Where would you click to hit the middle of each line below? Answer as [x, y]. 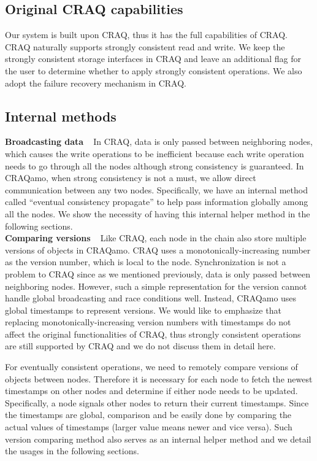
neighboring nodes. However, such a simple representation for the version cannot [156, 286]
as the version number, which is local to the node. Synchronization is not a [146, 262]
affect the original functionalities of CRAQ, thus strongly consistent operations [153, 334]
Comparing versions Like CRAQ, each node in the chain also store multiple [156, 238]
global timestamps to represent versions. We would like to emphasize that [143, 310]
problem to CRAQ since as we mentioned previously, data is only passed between [158, 273]
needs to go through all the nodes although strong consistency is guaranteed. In [155, 165]
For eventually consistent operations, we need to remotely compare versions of [151, 367]
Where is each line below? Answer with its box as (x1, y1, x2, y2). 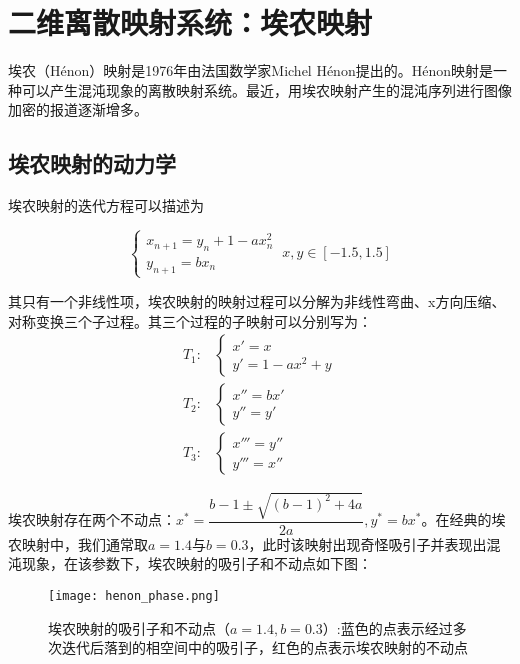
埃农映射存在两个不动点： (8, 509, 176, 530)
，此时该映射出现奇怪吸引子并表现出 (248, 533, 487, 554)
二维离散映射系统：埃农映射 (8, 2, 373, 43)
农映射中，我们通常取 (8, 533, 148, 554)
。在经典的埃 (421, 509, 506, 530)
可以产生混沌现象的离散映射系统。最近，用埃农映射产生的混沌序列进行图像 (21, 79, 512, 100)
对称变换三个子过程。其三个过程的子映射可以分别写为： (8, 310, 372, 331)
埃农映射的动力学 (8, 148, 176, 179)
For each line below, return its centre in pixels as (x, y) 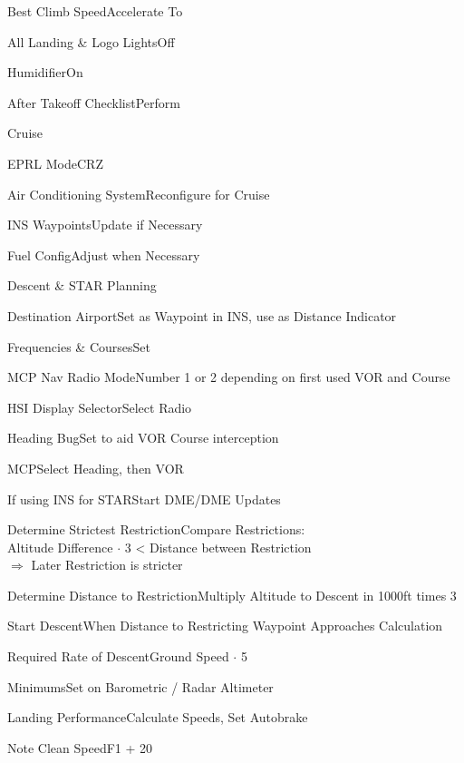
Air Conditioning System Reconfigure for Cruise (139, 194)
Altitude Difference (60, 547)
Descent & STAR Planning (82, 285)
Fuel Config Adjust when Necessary (104, 254)
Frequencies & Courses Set (79, 346)
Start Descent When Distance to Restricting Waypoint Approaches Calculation (225, 626)
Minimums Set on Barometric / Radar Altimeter (140, 686)
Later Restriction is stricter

######

Retype each record exactly as it stands, but do not include the pictures.

## The completed task
Where would you click to hit the middle of each line below? Answer as [x, y]. 
neighboring nodes. However, such a simple representation for the version cannot [156, 286]
as the version number, which is local to the node. Synchronization is not a [146, 262]
affect the original functionalities of CRAQ, thus strongly consistent operations [153, 334]
Comparing versions Like CRAQ, each node in the chain also store multiple [156, 238]
global timestamps to represent versions. We would like to emphasize that [143, 310]
problem to CRAQ since as we mentioned previously, data is only passed between [158, 273]
needs to go through all the nodes although strong consistency is guaranteed. In [155, 165]
For eventually consistent operations, we need to remotely compare versions of [151, 367]
Where is each line below? Answer with its box as (x1, y1, x2, y2). 
埃农映射存在两个不动点： (8, 509, 176, 530)
，此时该映射出现奇怪吸引子并表现出 (248, 533, 487, 554)
二维离散映射系统：埃农映射 (8, 2, 373, 43)
农映射中，我们通常取 (8, 533, 148, 554)
。在经典的埃 (421, 509, 506, 530)
可以产生混沌现象的离散映射系统。最近，用埃农映射产生的混沌序列进行图像 (21, 79, 512, 100)
对称变换三个子过程。其三个过程的子映射可以分别写为： (8, 310, 372, 331)
埃农映射的动力学 (8, 148, 176, 179)
For each line below, return its centre in pixels as (x, y) 
Air Conditioning System Reconfigure for Cruise (139, 194)
Altitude Difference (60, 547)
Descent & STAR Planning (82, 285)
Fuel Config Adjust when Necessary (104, 254)
Frequencies & Courses Set (79, 346)
Start Descent When Distance to Restricting Waypoint Approaches Calculation (225, 626)
Minimums Set on Barometric / Radar Altimeter (140, 686)
Later Restriction is stricter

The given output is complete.